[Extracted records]
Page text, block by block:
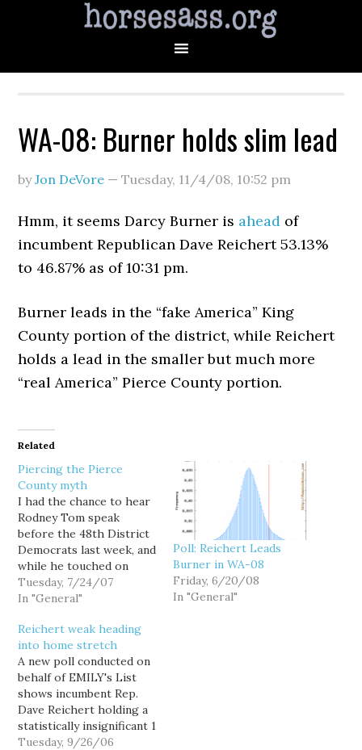
WA-08: Burner holds slim lead
byJon DeVore —Tuesday, 11/4/08, 10:52 pm
Hmm, it seems Darcy Burner is ahead of
incumbent Republican Dave Reichert 53.13%
to 46.87% as of 10:31 pm.
Burner leads in the “fake America” King
County portion of the district, while Reichert
holds a lead in the smaller but much more
“real America” Pierce County portion.
Related
Piercing the Pierce
County myth
I had the chance to hear
Rodney Tom speak
before the 48th District
Democrats last week, and
while he touched on
education and the Iraq
war, he led off his
arguing that the primary
race was mostly about
beating Dave Reichert.
One of his main
critiques…
Tuesday, 7/24/07
In "General"
Poll: Reichert Leads
Burner in WA-08
Friday, 6/20/08
In "General"
Reichert weak heading
into home stretch
A new poll conducted on
behalf of EMILY's List
shows incumbent Rep.
Dave Reichert holding a
statistically insignificant 1
point lead over
Tuesday, 9/26/06
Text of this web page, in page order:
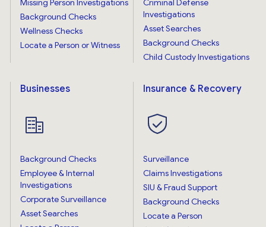
Missing Person Investigations
Background Checks
Wellness Checks
Locate a Person or Witness
Criminal Defense
Investigations
Asset Searches
Background Checks
Child Custody Investigations
Businesses
Background Checks
Employee & Internal
Investigations
Corporate Surveillance
Asset Searches
Insurance & Recovery
Surveillance
Claims Investigations
SIU & Fraud Support
Background Checks
Locate a Person
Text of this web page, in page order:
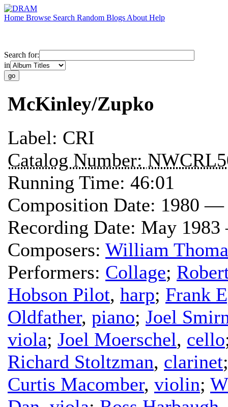
Home Browse Search Random Blogs About Help
Search for:
in
McKinley/Zupko
Label: CRI
Catalog Number:
Running Time: 46:01
Composition Date: 1980 —
Recording Date: May
Composers: William
Performers: Collage;
Hobson Pilot, harp; Frank
Oldfather, piano; Joel
viola; Joel Moerschel, cello
Richard Stoltzman, clarinet
Curtis Macomber, violin;
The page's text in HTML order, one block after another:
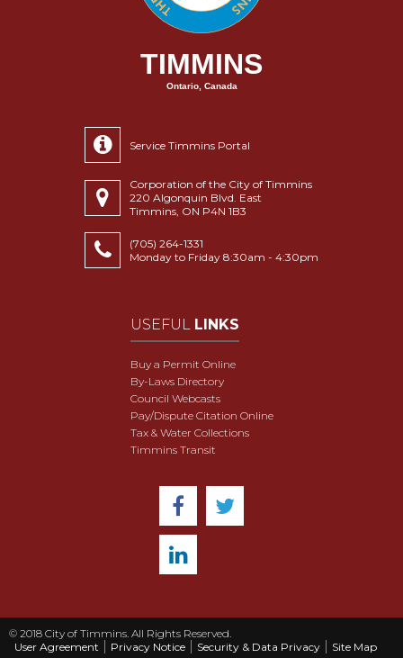
TIMMINS
Ontario, Canada
Service Timmins Portal
Corporation of the City of Timmins
220 Algonquin Blvd. East
Timmins, ON P4N 1B3
(705) 264-1331
Monday to Friday 8:30am - 4:30pm
USEFUL LINKS
Buy a Permit Online
By-Laws Directory
Council Webcasts
Pay/Dispute Citation Online
Tax & Water Collections
Timmins Transit
© 2018 City of Timmins. All Rights Reserved.
User Agreement
Privacy Notice Security & Data Privacy Site Map
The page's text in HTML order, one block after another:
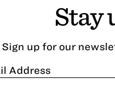
Stay
Sign up for our
Address
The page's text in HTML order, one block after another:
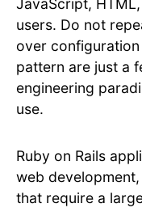
JavaScript,
users. Do not
over
pattern are just a
engineering
use.
Ruby on Rails
web
that require a
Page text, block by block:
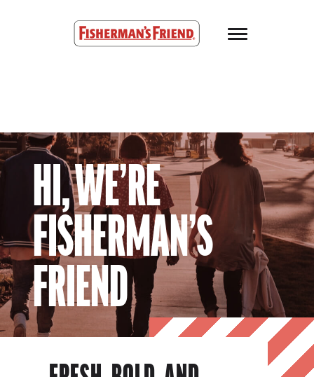
HI, WE’RE
FISHERMAN’S
FRIEND
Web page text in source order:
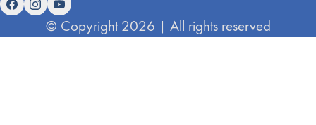
© Copyright 2026 | All rights reserved
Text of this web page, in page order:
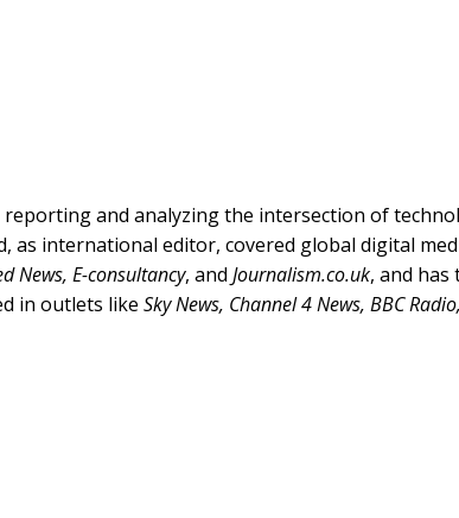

Problem to solve:
Write out again, exactly, each line from the one containing "Web page text" through the last line of the entries, and omit every picture.

Task solution:
Web page text in source order:
© Copyright 2026 | All rights reserved
Text of this web page, in page order:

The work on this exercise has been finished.